Saved data entries:
===
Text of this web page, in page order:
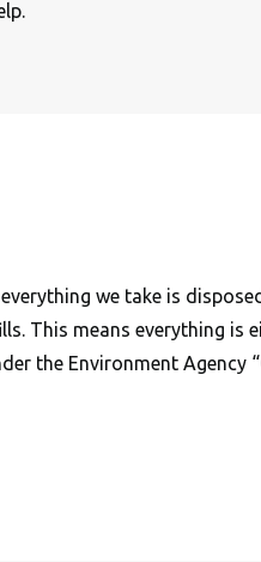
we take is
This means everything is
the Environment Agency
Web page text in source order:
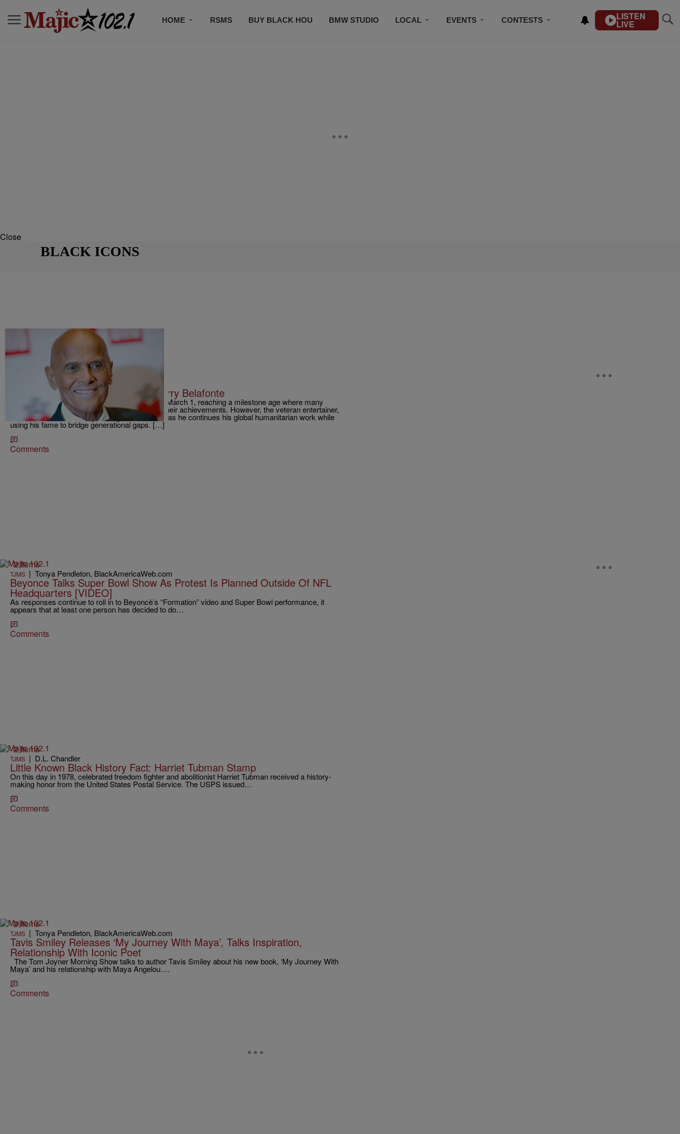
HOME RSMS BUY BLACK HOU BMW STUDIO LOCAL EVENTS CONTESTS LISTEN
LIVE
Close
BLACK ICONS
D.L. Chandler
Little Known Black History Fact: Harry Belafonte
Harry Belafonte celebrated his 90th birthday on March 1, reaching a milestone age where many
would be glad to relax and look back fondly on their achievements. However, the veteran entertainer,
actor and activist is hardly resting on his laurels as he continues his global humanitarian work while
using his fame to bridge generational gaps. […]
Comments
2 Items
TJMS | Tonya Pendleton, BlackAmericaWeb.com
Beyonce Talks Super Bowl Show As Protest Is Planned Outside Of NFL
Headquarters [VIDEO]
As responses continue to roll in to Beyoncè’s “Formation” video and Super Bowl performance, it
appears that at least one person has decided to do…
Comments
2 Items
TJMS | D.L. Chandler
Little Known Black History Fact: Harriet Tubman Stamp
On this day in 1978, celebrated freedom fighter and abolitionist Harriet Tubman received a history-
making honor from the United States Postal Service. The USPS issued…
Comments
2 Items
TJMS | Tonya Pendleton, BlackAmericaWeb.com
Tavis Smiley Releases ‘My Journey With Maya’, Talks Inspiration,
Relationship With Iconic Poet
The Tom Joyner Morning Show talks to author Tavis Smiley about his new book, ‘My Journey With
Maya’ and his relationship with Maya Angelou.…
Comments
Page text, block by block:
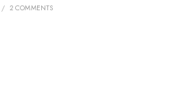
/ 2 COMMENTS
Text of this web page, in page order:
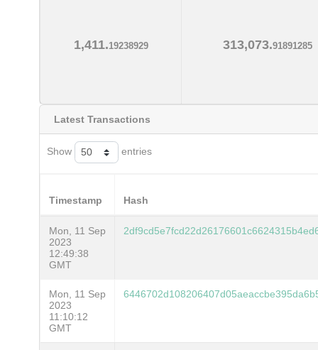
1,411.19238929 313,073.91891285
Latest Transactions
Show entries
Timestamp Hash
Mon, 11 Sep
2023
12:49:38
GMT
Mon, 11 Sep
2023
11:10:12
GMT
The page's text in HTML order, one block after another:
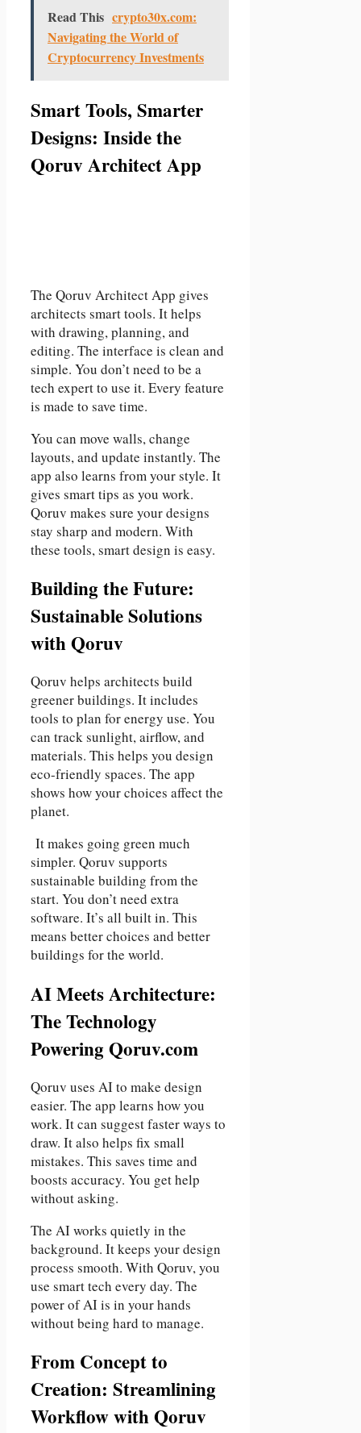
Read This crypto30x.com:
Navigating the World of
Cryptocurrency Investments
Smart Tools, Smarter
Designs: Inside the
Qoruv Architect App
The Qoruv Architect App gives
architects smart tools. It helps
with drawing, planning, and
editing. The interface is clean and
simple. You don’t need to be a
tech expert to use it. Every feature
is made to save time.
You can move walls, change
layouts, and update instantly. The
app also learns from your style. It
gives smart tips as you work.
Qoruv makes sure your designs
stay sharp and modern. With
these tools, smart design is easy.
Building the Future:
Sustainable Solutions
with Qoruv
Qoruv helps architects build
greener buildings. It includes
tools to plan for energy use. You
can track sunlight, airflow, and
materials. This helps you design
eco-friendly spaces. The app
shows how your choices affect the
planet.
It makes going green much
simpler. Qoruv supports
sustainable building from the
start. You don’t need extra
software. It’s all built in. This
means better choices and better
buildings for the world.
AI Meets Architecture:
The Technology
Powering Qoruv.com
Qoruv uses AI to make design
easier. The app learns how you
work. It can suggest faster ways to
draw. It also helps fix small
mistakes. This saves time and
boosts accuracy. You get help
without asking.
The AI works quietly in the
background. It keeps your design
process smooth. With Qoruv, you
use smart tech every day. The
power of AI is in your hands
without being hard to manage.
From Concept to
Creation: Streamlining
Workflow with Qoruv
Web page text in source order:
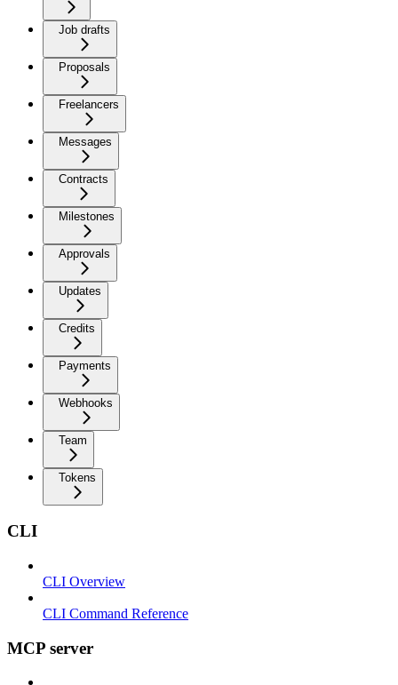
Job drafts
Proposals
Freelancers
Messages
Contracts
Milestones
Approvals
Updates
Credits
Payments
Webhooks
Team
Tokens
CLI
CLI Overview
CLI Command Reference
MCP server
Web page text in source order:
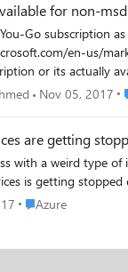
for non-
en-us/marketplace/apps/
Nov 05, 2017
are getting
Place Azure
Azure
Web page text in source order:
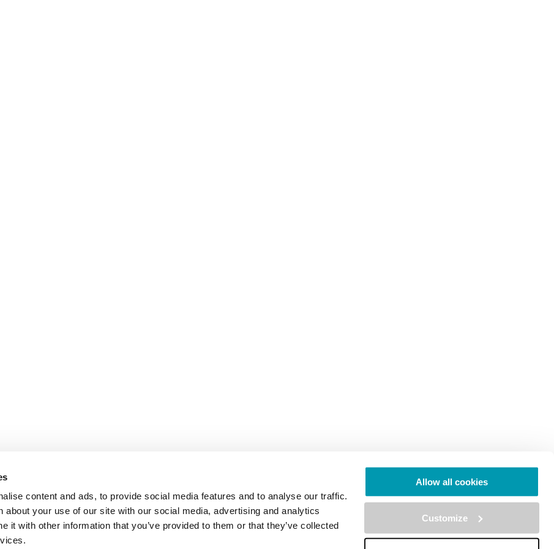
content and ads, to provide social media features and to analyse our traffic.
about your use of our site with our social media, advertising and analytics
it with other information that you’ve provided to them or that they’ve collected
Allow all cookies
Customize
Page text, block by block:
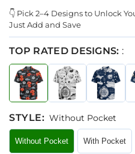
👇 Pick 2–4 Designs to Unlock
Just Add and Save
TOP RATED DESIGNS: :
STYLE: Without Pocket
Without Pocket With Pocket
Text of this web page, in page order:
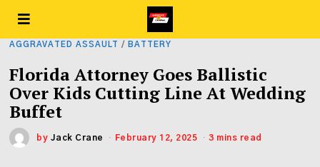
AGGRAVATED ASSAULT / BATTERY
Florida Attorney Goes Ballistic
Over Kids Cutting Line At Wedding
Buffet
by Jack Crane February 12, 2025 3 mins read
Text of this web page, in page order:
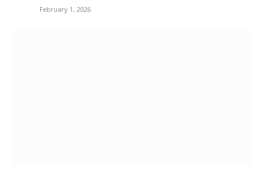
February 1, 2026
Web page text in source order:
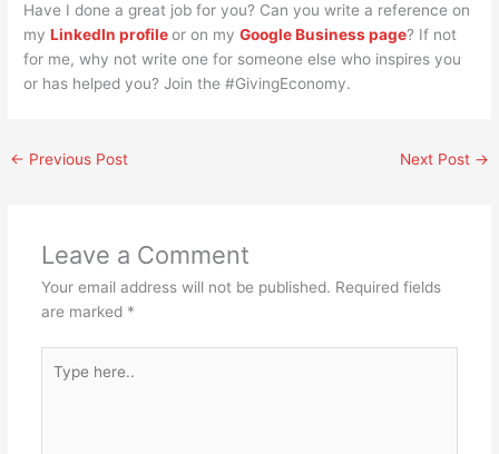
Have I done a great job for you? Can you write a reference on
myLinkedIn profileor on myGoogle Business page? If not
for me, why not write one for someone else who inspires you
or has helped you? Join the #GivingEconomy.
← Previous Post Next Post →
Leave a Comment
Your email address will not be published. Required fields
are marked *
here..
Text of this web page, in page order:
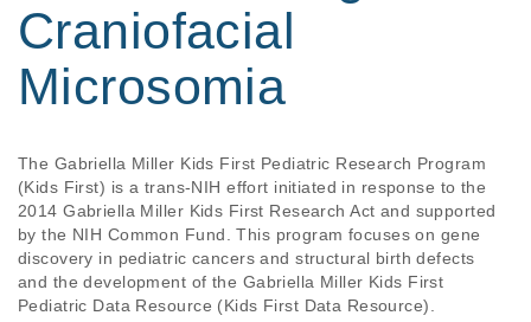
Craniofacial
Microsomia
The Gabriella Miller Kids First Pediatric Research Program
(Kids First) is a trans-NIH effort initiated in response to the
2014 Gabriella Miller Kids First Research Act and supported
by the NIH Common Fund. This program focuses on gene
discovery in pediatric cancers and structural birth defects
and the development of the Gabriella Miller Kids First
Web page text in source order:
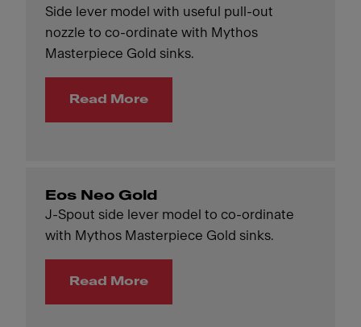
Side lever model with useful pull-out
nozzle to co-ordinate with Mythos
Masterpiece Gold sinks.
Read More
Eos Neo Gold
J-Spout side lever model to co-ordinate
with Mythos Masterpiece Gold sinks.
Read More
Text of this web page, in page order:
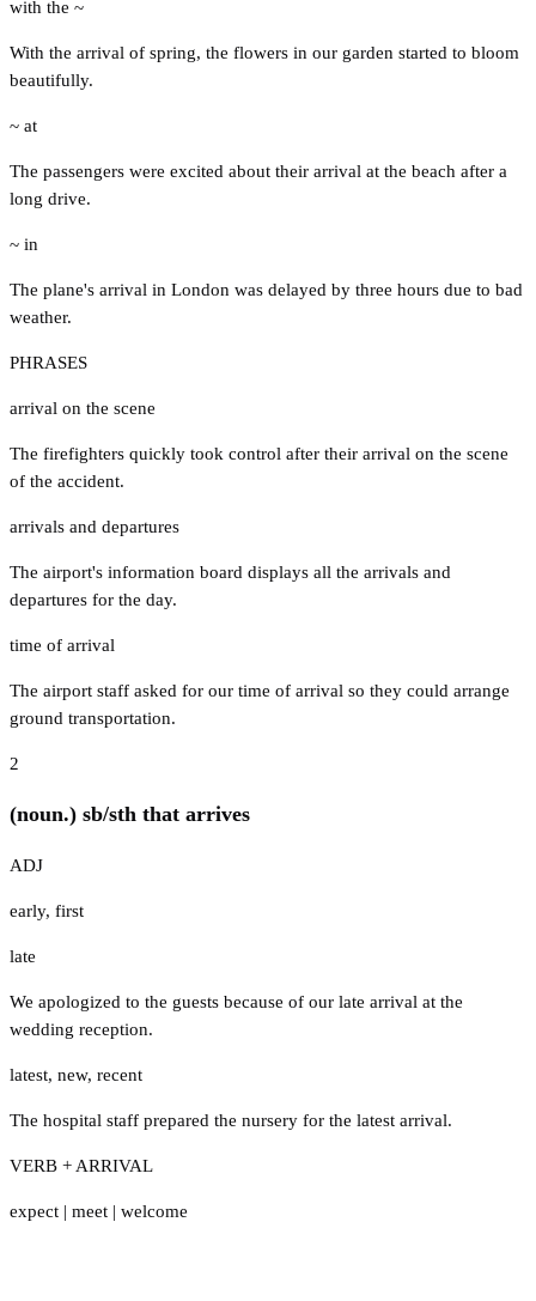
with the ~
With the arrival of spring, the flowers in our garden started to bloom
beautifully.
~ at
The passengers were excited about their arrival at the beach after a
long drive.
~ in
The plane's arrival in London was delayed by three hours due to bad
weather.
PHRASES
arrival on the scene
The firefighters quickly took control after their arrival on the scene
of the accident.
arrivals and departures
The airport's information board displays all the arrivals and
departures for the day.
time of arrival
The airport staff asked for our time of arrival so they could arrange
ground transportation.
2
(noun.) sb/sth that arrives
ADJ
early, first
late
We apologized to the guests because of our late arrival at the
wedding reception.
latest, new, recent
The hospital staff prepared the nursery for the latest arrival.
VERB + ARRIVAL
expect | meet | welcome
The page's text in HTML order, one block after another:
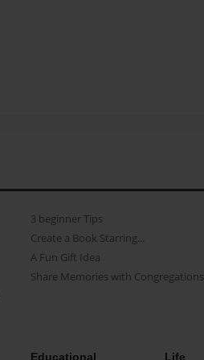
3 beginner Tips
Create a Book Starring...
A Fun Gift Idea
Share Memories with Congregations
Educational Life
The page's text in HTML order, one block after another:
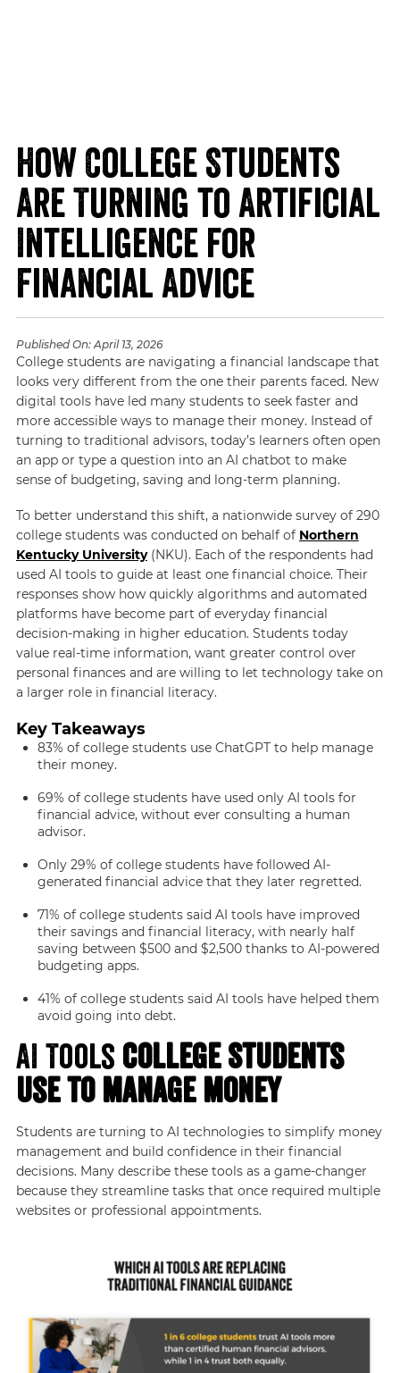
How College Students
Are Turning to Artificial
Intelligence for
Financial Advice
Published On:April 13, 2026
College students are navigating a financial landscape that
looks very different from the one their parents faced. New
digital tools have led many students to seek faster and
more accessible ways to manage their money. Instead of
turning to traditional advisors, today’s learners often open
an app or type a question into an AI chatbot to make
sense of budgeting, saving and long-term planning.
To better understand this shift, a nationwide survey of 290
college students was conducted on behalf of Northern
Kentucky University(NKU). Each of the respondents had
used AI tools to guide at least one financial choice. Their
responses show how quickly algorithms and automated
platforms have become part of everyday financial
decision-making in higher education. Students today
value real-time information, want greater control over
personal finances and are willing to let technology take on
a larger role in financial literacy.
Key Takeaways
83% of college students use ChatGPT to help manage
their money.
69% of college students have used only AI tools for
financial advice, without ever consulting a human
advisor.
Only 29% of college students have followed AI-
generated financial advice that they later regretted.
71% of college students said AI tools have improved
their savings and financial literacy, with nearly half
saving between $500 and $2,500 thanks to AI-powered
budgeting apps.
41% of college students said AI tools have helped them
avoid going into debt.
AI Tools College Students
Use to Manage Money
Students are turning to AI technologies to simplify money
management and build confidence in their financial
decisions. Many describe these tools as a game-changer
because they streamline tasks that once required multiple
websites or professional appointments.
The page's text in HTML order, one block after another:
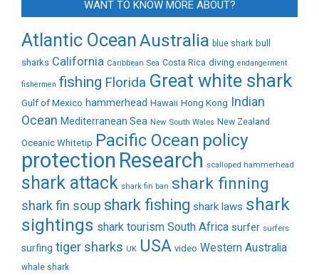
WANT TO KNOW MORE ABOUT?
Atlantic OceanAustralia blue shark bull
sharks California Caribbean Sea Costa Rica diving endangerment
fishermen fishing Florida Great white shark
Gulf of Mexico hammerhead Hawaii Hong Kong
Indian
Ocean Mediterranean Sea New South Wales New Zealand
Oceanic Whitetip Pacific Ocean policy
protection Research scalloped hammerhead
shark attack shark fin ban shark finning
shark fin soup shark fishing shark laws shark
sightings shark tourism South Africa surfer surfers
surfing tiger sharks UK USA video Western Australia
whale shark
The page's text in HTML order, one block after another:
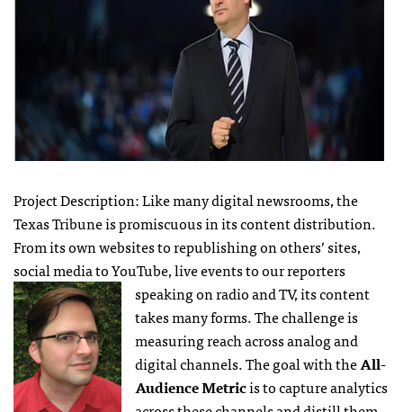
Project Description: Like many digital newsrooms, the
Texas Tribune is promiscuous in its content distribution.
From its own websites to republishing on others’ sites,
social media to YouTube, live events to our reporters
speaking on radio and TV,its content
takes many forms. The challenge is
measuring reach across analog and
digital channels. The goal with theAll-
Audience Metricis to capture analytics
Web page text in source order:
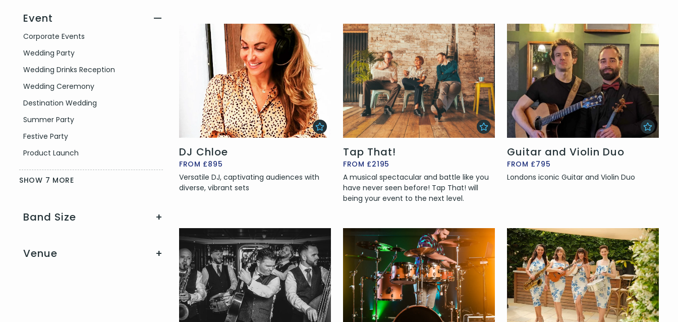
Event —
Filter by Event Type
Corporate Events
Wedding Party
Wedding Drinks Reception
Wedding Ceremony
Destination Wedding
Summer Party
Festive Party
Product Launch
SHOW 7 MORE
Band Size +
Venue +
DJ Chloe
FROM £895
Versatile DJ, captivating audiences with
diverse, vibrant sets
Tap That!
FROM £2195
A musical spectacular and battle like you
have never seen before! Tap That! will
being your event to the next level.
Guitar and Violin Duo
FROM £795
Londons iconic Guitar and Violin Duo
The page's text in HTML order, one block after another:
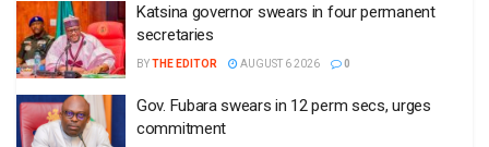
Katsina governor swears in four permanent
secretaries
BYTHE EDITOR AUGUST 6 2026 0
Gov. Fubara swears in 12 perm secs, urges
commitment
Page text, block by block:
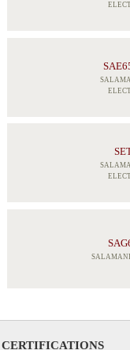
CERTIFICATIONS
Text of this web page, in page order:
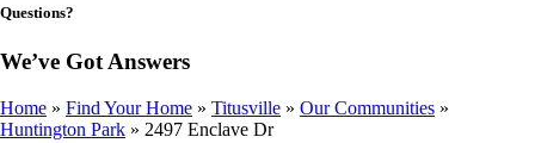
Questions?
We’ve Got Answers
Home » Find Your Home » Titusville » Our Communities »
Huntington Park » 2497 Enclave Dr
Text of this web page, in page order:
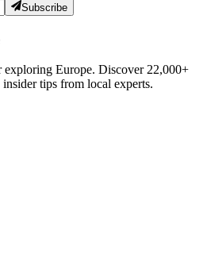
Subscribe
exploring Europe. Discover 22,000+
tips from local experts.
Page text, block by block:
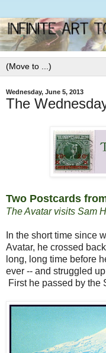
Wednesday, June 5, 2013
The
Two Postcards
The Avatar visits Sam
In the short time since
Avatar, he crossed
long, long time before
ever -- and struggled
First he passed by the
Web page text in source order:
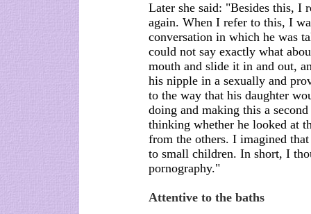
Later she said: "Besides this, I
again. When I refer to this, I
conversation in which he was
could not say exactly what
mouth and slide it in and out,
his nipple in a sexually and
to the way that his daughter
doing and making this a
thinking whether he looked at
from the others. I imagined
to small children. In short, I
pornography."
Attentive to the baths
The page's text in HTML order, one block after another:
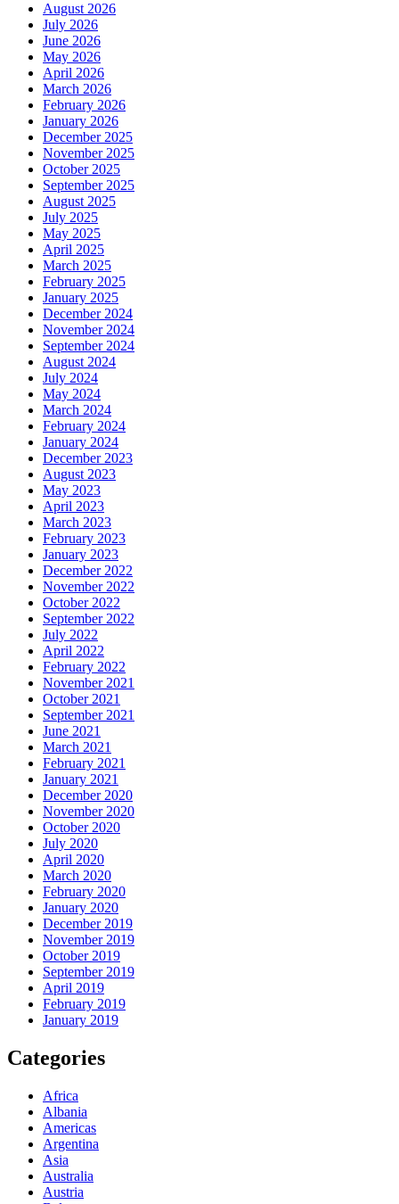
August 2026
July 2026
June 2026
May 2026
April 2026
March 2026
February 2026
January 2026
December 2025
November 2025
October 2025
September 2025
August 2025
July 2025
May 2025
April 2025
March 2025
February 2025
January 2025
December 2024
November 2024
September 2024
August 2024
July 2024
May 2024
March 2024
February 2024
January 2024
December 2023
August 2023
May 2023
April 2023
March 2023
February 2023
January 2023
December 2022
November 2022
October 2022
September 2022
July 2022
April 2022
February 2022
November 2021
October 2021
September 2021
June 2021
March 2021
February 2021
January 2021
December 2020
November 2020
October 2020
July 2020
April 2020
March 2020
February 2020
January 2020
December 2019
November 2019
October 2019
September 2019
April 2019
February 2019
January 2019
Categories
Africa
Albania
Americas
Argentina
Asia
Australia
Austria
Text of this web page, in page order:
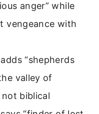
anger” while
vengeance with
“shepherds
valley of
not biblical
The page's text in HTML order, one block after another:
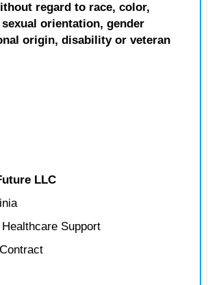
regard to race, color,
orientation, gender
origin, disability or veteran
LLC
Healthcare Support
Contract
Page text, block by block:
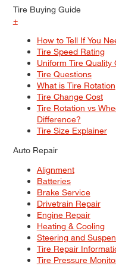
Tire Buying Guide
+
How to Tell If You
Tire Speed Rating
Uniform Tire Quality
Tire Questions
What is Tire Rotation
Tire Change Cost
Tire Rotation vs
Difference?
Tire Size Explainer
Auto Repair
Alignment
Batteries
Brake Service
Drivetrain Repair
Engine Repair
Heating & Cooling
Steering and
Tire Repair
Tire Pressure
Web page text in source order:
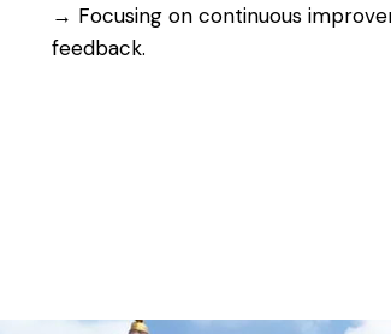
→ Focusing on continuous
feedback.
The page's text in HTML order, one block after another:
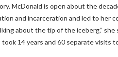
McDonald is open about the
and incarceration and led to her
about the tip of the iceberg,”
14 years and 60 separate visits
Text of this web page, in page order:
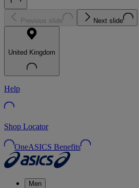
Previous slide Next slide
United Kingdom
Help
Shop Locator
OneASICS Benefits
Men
===
## What this task involves
Pull out every line of the entries that includes the word "sharks".

## Response
sharks California Caribbean Sea Costa Rica diving endangerment
surfing tiger sharks UK USA video Western Australia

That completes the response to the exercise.